[CPProt.net] Italy-USA: Art museum entangled in the case of the vase
MSN CPPnet (Ton Cremers)
museum-security at museum-security.org
Mon Nov 14 07:23:09 CET 2005
Art museum entangled in the case of the vase
Mary Abbe, Star Tribune
November 14, 2005
For nearly 2,500 years, Dionysus, the Greek god of wine and revelry, has led
his dancing followers round and round a 2-foot-tall vase.
Now the vase is on display at the Minneapolis Institute of Arts, which
bought the piece in 1983 to celebrate its centennial.
But Italian authorities are claiming it as looted property that rightfully
belongs to them.
The institute, which has not been accused of wrongdoing, is one of eight
American museums that Italian authorities last week said possessed objects
allegedly dug illegally from ancient graves and ruins.
The Italians support their claim on the Minneapolis piece with a photo of a
pottery fragment that appears to match the vase.
"We've not received any notification from the Italians and have no proof
that the object was looted," said William Griswold, the museum's director.
"If we have reason to believe an object has been stolen, we would absolutely
want to respond in an ethical and legally responsible fashion."
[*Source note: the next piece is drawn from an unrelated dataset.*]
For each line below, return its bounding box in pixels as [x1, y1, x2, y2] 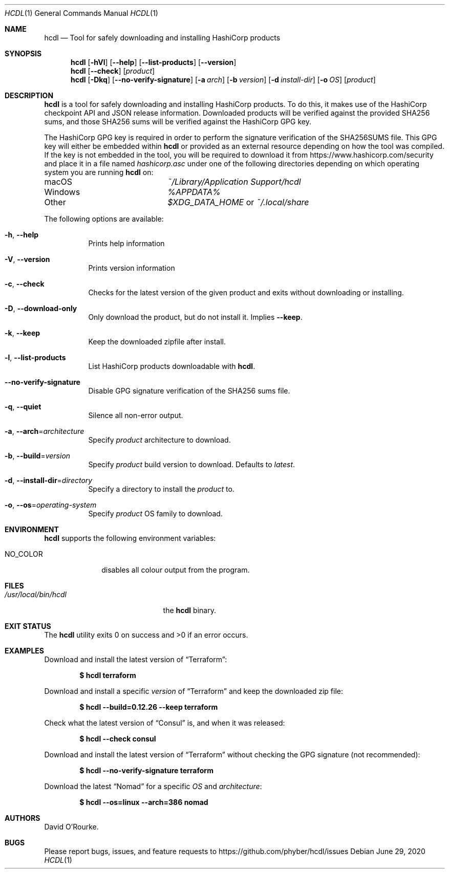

Looting of ancient archaeological sites has increased dramatically in the
past 40 years, experts say, spurred on by war, changing national boundaries,
cheap air fares, poverty and increased interest in prime artifacts. A
British government study in 2000 concluded that between $4 billion and $6
billion a year changes hands in illicit trade in antiquities and cultural
items.
An investigation in L.A.
Questions about the Minneapolis vase surfaced as part of a decadelong
Italian investigation of art bought by the Getty Museum in Los Angeles in
the 1980s and early '90s. A former Getty curator, Marion True, goes on trial
Wednesday in Rome on charges of conspiring to traffic in illicit
antiquities.
Italian authorities claim that the Getty has 42 illegal objects. Last week
that museum returned three pieces to Italy in hopes of settling the case and
developing "a productive relationship with Italy."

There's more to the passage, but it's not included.